Our patient presented some features typically related to this phenotype, such as predominantly distal involvement, gait ataxia, and signs of cerebellar involvement, such as appendicular dysmetria and asymmetric postural tremor, similar to that reported by other authors [10]. Although an explanation for this asymmetry has not yet been established, we suggest that it could be linked to an immune response proportional to the variable expression of the antigen in various areas of the central and peripheral nervous system.

Up to 8% of patients with chronic inflammatory demyelinating polyradiculoneuropathy and anti-neurofascin-155 antibodies can present demyelinating lesions in the brain, which simulate multiple sclerosis lesions and, combined with chronic inflammatory demyelinating polyradiculoneuropathy, make up the central and peripheral demyelinating syndrome [9,12]. Our patient did not present encephalic lesions suggestive of this syndrome. Still, he presented clinical cerebellar impairment features such as dysmetria, dyschronometria, and appendicular dysdiadochokinesia, linked to the central nervous system expression of neurofascin-155, indicative of immune damage at this level that would escape the detection threshold of magnetic resonance imaging [5,8].
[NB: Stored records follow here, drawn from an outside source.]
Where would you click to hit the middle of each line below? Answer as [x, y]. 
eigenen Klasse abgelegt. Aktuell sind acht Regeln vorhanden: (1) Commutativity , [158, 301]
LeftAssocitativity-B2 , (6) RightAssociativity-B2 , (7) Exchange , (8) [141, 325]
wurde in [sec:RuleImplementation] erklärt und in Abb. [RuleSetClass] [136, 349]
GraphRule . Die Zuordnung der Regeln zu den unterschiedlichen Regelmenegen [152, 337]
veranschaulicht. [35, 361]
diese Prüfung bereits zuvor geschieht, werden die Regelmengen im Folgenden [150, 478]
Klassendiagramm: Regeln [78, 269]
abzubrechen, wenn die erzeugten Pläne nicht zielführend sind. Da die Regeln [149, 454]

The acquired distal symmetrical demyelinating neuropathy variant may be the clinical expression of other chronic autoimmune neuropathies; up to 2/3 of patients with this pathology harbor an Ig M monoclonal gammopathy (acquired distal symmetrical demyelinating neuropathy-M). Of these, at least 50% express the antibodies against myelin-associated glycoprotein (MAG), which defines anti-myelin-associated glycoprotein neuropathy. The normal electrophoretic proteinogram and the absence of anti-myelin-associated glycoprotein antibodies allowed us to rule out these neuropathies, these being the main differential diagnoses [15].

Poor response to corticosteroids, plasmapheresis, and immunoglobulin and good response to B-cell depleting therapies such as rituximab is another characteristic of patients with anti-neurofascin155 antibodies due to the IgG4 nature of these antibodies [6,16].
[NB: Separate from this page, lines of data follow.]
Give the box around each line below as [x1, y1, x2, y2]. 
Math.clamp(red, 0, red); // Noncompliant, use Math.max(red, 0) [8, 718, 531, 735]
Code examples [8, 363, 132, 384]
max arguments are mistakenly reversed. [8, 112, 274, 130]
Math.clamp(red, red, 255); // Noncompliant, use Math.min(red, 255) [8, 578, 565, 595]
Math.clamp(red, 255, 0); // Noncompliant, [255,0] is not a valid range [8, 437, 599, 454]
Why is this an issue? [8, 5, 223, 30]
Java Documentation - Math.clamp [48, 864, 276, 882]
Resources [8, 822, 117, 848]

Rituximab is an anti-CD20 monoclonal antibody used to treat these patients in different dosing regimens. The regimen of 375 milligrams per square meter weekly for four weeks, followed by a monthly dose for two additional months, is the most used. However, the two-gram schedule (one gram on day one and day 15) every six months has also been used with excellent results, although no studies have evaluated the efficacy of these dosing schedules [17].
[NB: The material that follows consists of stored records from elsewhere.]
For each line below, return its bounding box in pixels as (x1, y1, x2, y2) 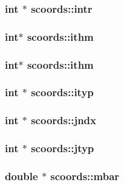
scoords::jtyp (31, 141, 94, 156)
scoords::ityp (31, 85, 94, 100)
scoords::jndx (31, 113, 96, 128)
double (5, 168, 38, 183)
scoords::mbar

Our patient responded only partially to initial corticosteroid therapy, improving diplopia and dysphagia, with no Medical Research Council and Modified Rankin variation, at six months. The electromyographic study at that time worsened from the initial study (in September 2019), as both sensitive and motor potentials became undetectable. In addition, the patient showed exacerbation of his gastritis due to corticosteroid consumption; thus, after the patient tested positive for anti-neurofascin-155 antibodies, we decided to escalate directly to rituximab treatment at doses of two grams (one gram on day one and day 15) every six months, with marked improvement in distal limb strength, tremor and gait stability.

After six months of rituximab treatment, they improved their Medical Research Council score to 60 points and their modified Rankin scale to one. This clinical improvement also correlated with a new electromyographic study (in October 2021, tables 1 and 2) where even recovery of previously unexcitable motor potentials was observed, without recovery of sensitive ones, similar to what was observed by other authors [18].

Conclusions

The case presented corresponds to an atypical subtype of chronic inflammatory demyelinating polyradiculoneuropathy associated with anti-neurofascin-155 antibodies. It was characterized by a phenotype with predominant distal sensory-motor involvement associated with asymmetrical low frequency and high amplitude tremor in the upper limbs, sensory ataxia, and signs of cerebellar affection, in addition to poor response to treatment with corticosteroids and excellent response to rituximab.

These features are linked to immunological damage in different regions of the central and peripheral nervous system with neurofascin-155 expression and IgG4 isotype of these antibodies.